Extending gPET for Multi-Layer PET Simulation

TL;DR

The GPU-accelerated Monte Carlo toolkit gPET is extended to support flexible multi-layer PET detectors and supports efficient optimization of DOI-enabled PET system designs.

Abstract

Depth-of-interaction (DOI) encoding is an effective strategy for reducing parallax error and preserving spatial resolution in positron emission tomography (PET), particularly in compact small-animal scanners. To enable efficient simulation-driven design of DOI-capable systems, we extend the GPU-accelerated Monte Carlo toolkit gPET to support flexible multi-layer detector geometries. The original three-level hierarchical detector model in gPET (panel-module-crystal) was expanded by introducing an intermediate "layer" level, enabling parameterized modeling of stacked scintillator architectures. The photon transport algorithm was correspondingly updated to sample interactions across multiple layers and detector panels while preserving GPU-efficient memory usage. The framework was validated using three scanner configurations: a conventional single-layer ring (H2RSPET-1CL), an aligned split-layer design (H2RSPET-1CL-split), and an offset dual-layer design (H2RSPET-2CL).
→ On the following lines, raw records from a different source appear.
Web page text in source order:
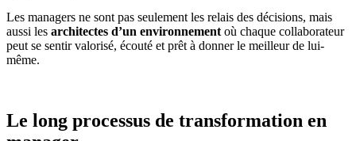
Les managers ne sont pas seulement les relais des décisions, mais
aussi les architectes d’un environnement où chaque collaborateur
peut se sentir valorisé, écouté et prêt à donner le meilleur de lui-
même.
Le long processus de transformation en
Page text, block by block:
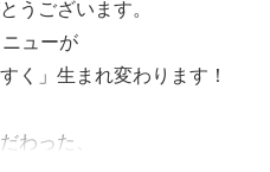
うございます。
ューが
く」生まれ変わります！
わった、
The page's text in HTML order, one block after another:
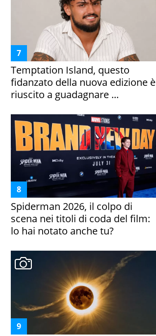
Temptation Island, questo
fidanzato della nuova edizione è
riuscito a guadagnare ...
Spiderman 2026, il colpo di
scena nei titoli di coda del film:
lo hai notato anche tu?
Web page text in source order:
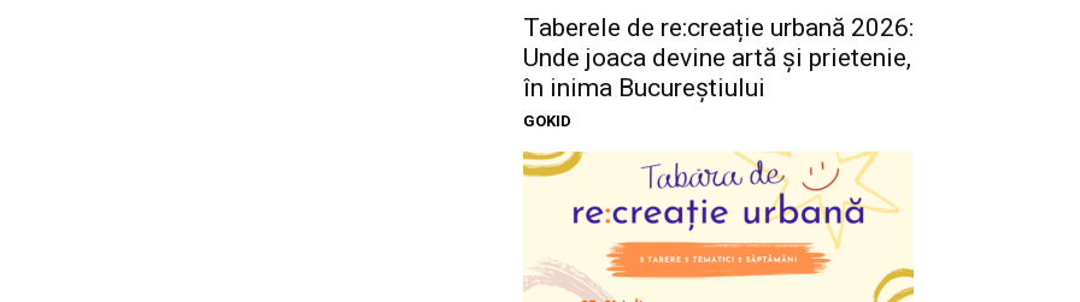
Taberele de re:creație urbană 2026:
Unde joaca devine artă și prietenie,
în inima Bucureștiului
GOKID
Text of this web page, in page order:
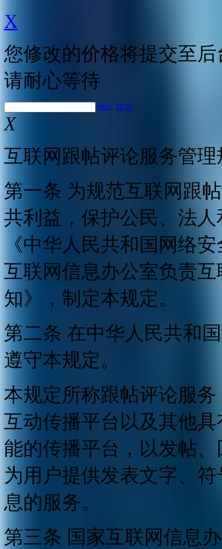
X
您修改的价格将提交至
请耐心等待
确定 取消
X
互联网跟帖评论服务管理
第一条 为规范互联网跟
共利益，保护公民、法
《中华人民共和国网络
互联网信息办公室负责
知》，制定本规定。
第二条 在中华人民共和
遵守本规定。
本规定所称跟帖评论服
互动传播平台以及其他
能的传播平台，以发帖
为用户提供发表文字、
息的服务。
第三条 国家互联网信息
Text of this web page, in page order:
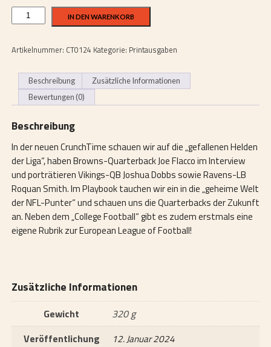
CrunchTime
1/24 IN DEN WARENKORB
Artikelnummer: CT0124 Kategorie: Printausgaben
Beschreibung
Zusätzliche Informationen
Bewertungen (0)
Beschreibung
In der neuen CrunchTime schauen wir auf die „gefallenen Helden
der Liga“, haben Browns-Quarterback Joe Flacco im Interview
und porträtieren Vikings-QB Joshua Dobbs sowie Ravens-LB
Roquan Smith. Im Playbook tauchen wir ein in die „geheime Welt
der NFL-Punter“ und schauen uns die Quarterbacks der Zukunft
an. Neben dem „College Football“ gibt es zudem erstmals eine
eigene Rubrik zur European League of Football!
Zusätzliche Informationen
Gewicht
320 g
Veröffentlichung
12. Januar 2024
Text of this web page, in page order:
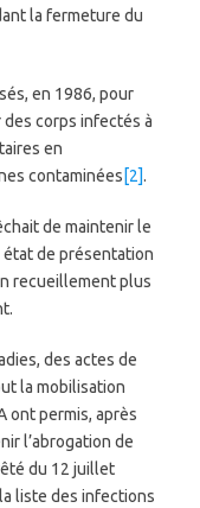
la fermeture du
en 1986, pour
corps infectés à
en
contaminées [2].
de maintenir le
de présentation
recueillement plus
des actes de
la mobilisation
ont permis, après
l’abrogation de
du 12 juillet
liste des infections
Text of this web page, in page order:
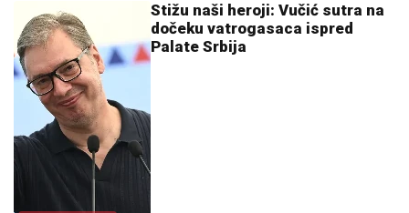
Stižu naši heroji: Vučić sutra na
dočeku vatrogasaca ispred
Palate Srbija
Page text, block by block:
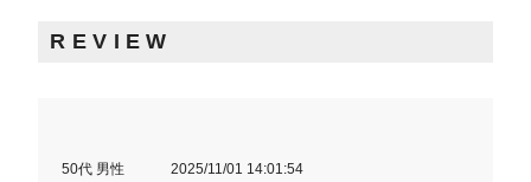
REVIEW
50代 男性 2025/11/01 14:01:54
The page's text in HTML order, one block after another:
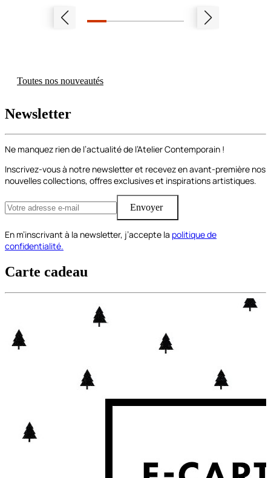
Toutes nos nouveautés
Newsletter
Ne manquez rien de l’actualité de l’Atelier Contemporain !
Inscrivez-vous à notre newsletter et recevez en avant-première nos
nouvelles collections, offres exclusives et inspirations artistiques.
Envoyer
En m’inscrivant à la newsletter, j’accepte la politique de
confidentialité.
Carte cadeau
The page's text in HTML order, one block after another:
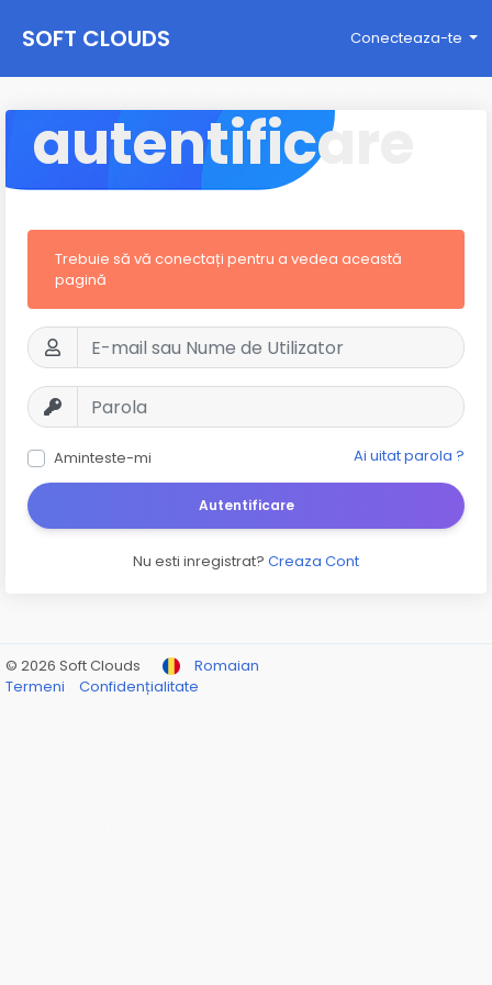
SOFT CLOUDS Conecteaza-te
autentificare
Trebuie să vă conectați pentru a vedea această
pagină
Aminteste-mi Ai uitat parola ?
Autentificare
Nu esti inregistrat? Creaza Cont
© 2026 Soft Clouds
Romaian
Termeni
Confidențialitate
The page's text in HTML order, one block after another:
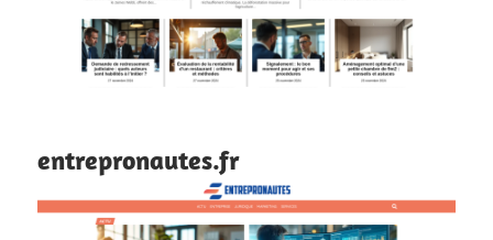
entrepronautes.fr
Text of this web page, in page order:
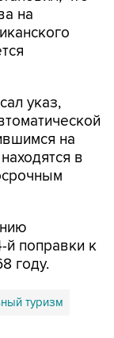
на
указ,
на
в
й поправки к
году.
туризм
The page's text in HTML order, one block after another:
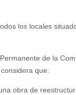
los locales
de la
que:
obra de
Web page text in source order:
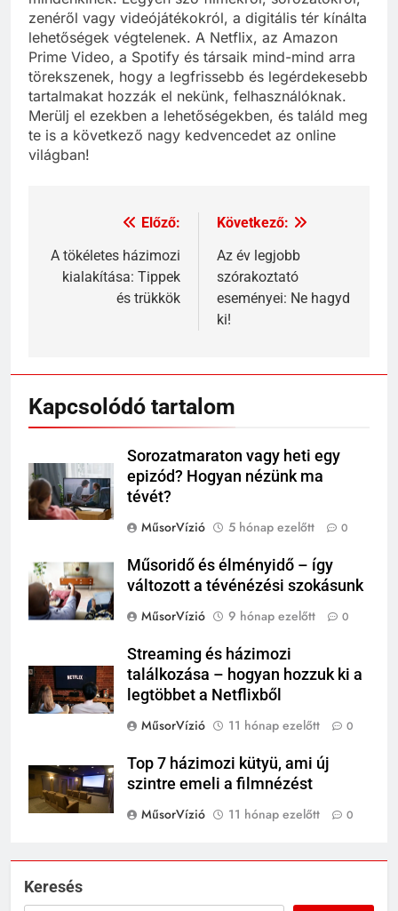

System performance was evaluated following NEMA NU4-2008 protocols using sensitivity, spatial resolution, and Derenzo phantom simulations with CASToR-based maximum likelihood expectation maximization reconstruction. The H2RSPET-1CL and H2RSPET-1CL-split configurations produced statistically identical hit distributions, while H2RSPET-2CL exhibited the expected offset interaction patterns. Sensitivity of H2RSPET-2CL remained comparable to H2RSPET-1CL, generally within about 2-5 percent, while radial spatial resolution improved substantially (0.8-1.6 mm vs. 1.0-4.2 mm from the center to a 50 mm radial offset). Runtime performance remained essentially unchanged between configurations. The extended gPET framework therefore enables fast and flexible simulation of multi-layer PET detectors and supports efficient optimization of DOI-enabled PET system designs.

Figures (8)

• Figure 1: Illustration of the extended hierarchical description of a PET detector. Compared with the original three-level geometry used in gPET (panel, module, crystal)Lai2019gPET, the extended framework introduces a new layer level between the module and crystal for a four-level hierarchy: panel (level 0, highest), module (level 1), layer (level 2), and individual crystal (level 3, lowest).
• Figure 2: Geometry illustration of (a) H2RSPET-1CL PET and (b) H2RSPET-2CL PET. The two scanners have the same diameter, axial length, and pitch size, except H2RSPET-2CL PET is a two-layer design with a half-pitch offset between the two layers.
• Figure 3: Histogram of hit depth events in the H2RSPET detectors: (left) H2RSPET-1CL versus H2RSPET-1CL-split, and (right) H2RSPET-1CL versus H2RSPET-2CL. The $x$-axis (cm) denotes the depth of interaction (DOI) in the panel's local coordinate frame.
• Figure 4: Scatter plot within panel's $x$ and $y$ view for a1) the H2RSPET-1CL split-layer configuration and a2) the H2RSPET-2CL scanner. b) Axial distributions of hit events along the global $z$ direction for H2RSPET-1CL and H2RSPET-2CL with a central point source.
• Figure 5: Sensitivity profiles and percent differences for H2RSPET-1CL and H2RSPET-2CL scanner configurations along (a) axial and (b) radial directions.